What was your very first camera? I remember being given some kind of Instamatic thing when I was 9 or 10 years old, but really my first camera that I saved up for ages for and loved for years was a Pentax ME Super, when I was 19 or 20.

Tell me a little about how you got into photography? A girl friend had a Pentax K1000. I was smitten.

Why choose analogue photography? All those unprinted negs! I guess I started off in the pre digital days, and when digital came along it was too damn expensive – the cameras that is, obviously. I did buy a digicam eventually – a good little Canon in 2005, but the following year I enrolled in the night course in the Crawford. This is a photography class, but really it is a darkroom b+w printing class. I had first printed b+w back in the early 90’s in a college darkroom (Maynooth), and loved it.  Then my siblings bought me an enlarger for a birthday a few years ago, and I started printing again, at home in the utility room. This was a bit frustrating and the results weren’t great. So the Crawford class was great, and I learnt how to print.

Part of the reason I still shoot film is because I love the whole process. I love the smell of 35mm film when you pop the canister open. I like loading film into a camera. Working ‘blind’, without a screen on the back of the camera can be liberating, and you learn to trust yourself.
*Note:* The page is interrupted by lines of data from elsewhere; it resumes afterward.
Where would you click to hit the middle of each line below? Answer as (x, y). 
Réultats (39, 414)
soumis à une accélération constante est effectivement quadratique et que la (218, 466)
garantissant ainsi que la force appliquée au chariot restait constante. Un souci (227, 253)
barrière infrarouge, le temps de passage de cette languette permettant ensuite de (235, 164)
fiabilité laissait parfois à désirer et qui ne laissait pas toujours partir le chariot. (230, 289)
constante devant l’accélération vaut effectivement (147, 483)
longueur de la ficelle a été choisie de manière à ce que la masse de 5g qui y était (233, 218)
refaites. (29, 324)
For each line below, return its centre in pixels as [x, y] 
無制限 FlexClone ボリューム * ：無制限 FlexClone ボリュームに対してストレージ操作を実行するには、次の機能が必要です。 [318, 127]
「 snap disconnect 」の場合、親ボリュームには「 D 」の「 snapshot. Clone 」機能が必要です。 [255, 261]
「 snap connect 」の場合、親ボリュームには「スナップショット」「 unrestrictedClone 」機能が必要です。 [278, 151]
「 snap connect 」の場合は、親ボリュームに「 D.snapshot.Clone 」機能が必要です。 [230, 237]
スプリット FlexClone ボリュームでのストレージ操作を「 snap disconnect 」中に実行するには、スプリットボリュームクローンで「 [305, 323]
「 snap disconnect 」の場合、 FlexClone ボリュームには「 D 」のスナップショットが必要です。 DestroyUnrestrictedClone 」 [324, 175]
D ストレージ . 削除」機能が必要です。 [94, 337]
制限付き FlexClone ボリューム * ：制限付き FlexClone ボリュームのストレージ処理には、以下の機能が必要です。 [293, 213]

No need to keep checking that damn lcd. Surprising how much you can get right just by thinking!

Then there’s the darkroom. I like the dark. I like the peacefulness in there. Sometimes it can be frustrating and nothing goes right. But when things go well in the dark, and you walk out with a dripping print that really worked for you, it’s a great feeling. To go from an unprocessed film, to fully processed neg, to making contact sheets and examining the shots with a loupe, to test printing the selected neg, to finally making a decent print, all your own work, just vision and chemicals and paper and no damned computers, is great!

And I hate that printer that sits on the desk beside my laptop. The photos it prints are shite. It’s good for printing receipts when I pay my utility bills. And that’s about it.
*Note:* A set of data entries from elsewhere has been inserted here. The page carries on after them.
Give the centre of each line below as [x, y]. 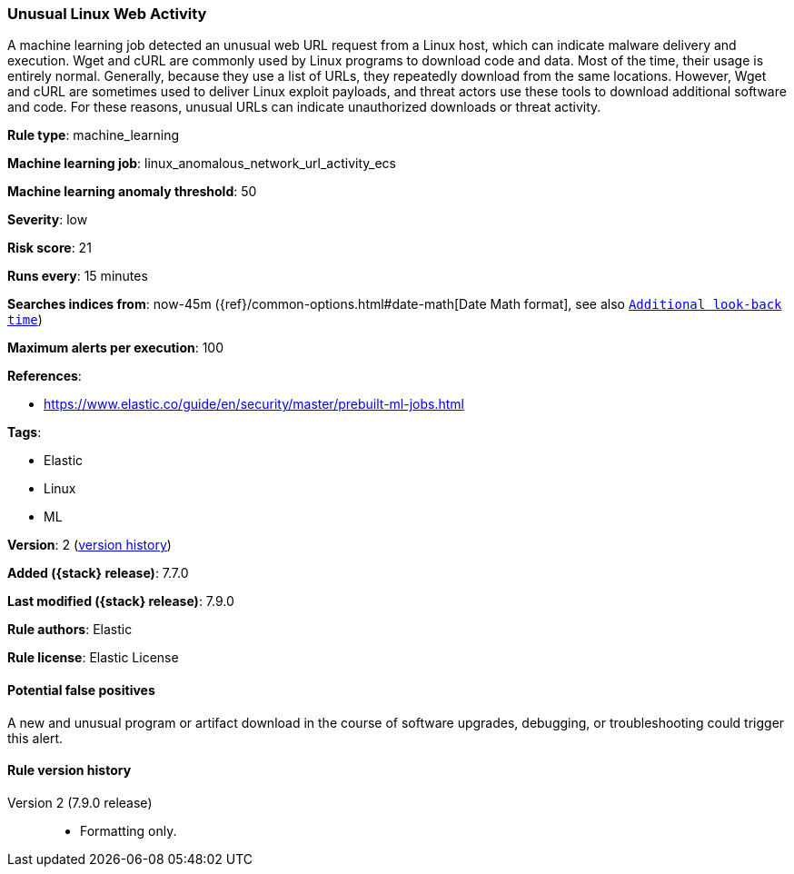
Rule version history [69, 770]
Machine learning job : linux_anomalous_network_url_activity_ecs [202, 164]
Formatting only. [129, 830]
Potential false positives [81, 690]
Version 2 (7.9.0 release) [80, 802]
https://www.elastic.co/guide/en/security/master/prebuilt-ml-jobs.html [254, 404]
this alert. [35, 738]
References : [45, 376]
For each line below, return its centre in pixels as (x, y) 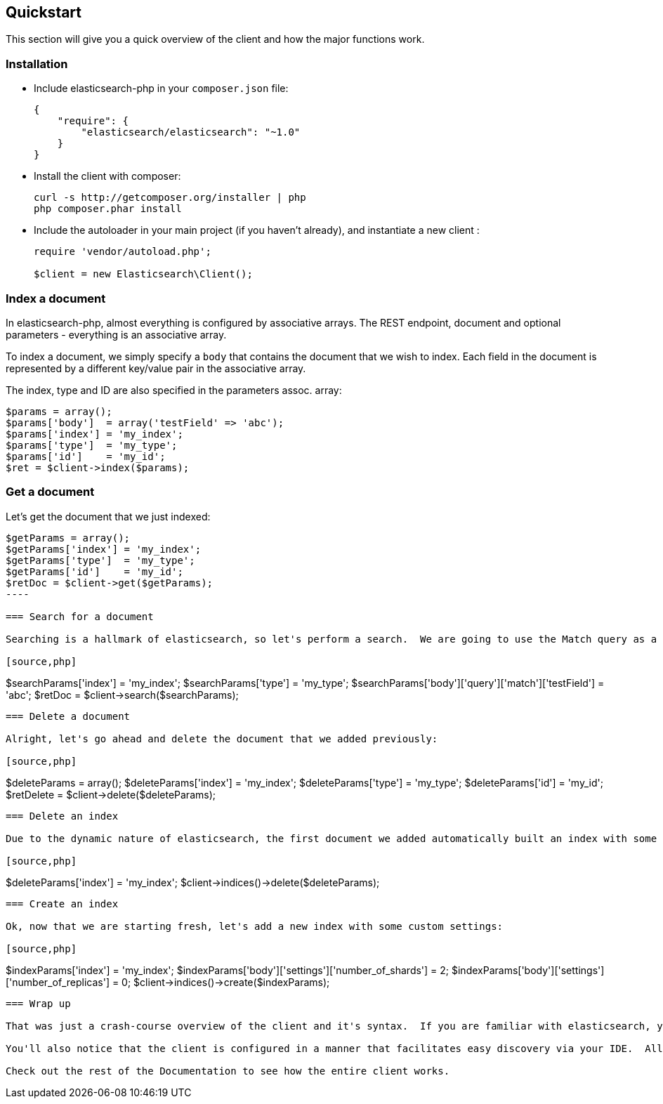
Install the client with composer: (107, 176)
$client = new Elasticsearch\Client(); (143, 274)
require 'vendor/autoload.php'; (123, 252)
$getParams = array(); (68, 538)
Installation (37, 64)
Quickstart (44, 12)
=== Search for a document (80, 616)
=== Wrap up (38, 1003)

What are your influences and who are some of your favourite photographers? I probably read far too much about photography and photographers – I spend a lot more time thinking about photography than actually taking photographs. So it’s hard to say who my influences are. In some ways my influences are a few books in particular, and a couple of teachers. The Time Life books – The Camera, The Art of Photography, and The Great Themes were my earliest teachers – I bought the three of them before I bought my first camera from the Rathmines bookshop. They were about 20 years old and three quid each, and from them I grappled with the relationship between aperture and shutter speed, composition, exposure, and so on. And I had my first exposure to the Time Life world of photography, and most of the important photographers leading up to the early 70’s.

An early favourite photographer was Man Ray, mostly for his solarisation techniques in the darkroom. I liked Bill Brandt a lot. And Robert Mapplethorpe. And Gary Winogrand. Diane Arbus. Robert Frank. Some of those old greats. Pretty predictable I suppose.  More modern photographers haven’t, I dunno, “settled” yet for me. Greg Crewdson is interesting. But are they really photographs? I couldn’t see myself doing them. Too many people involved. Too set up. I like Alexey Titarenko. Tommy Oshima in Japan does beautiful work. I’m probably old fashioned. And not very arty.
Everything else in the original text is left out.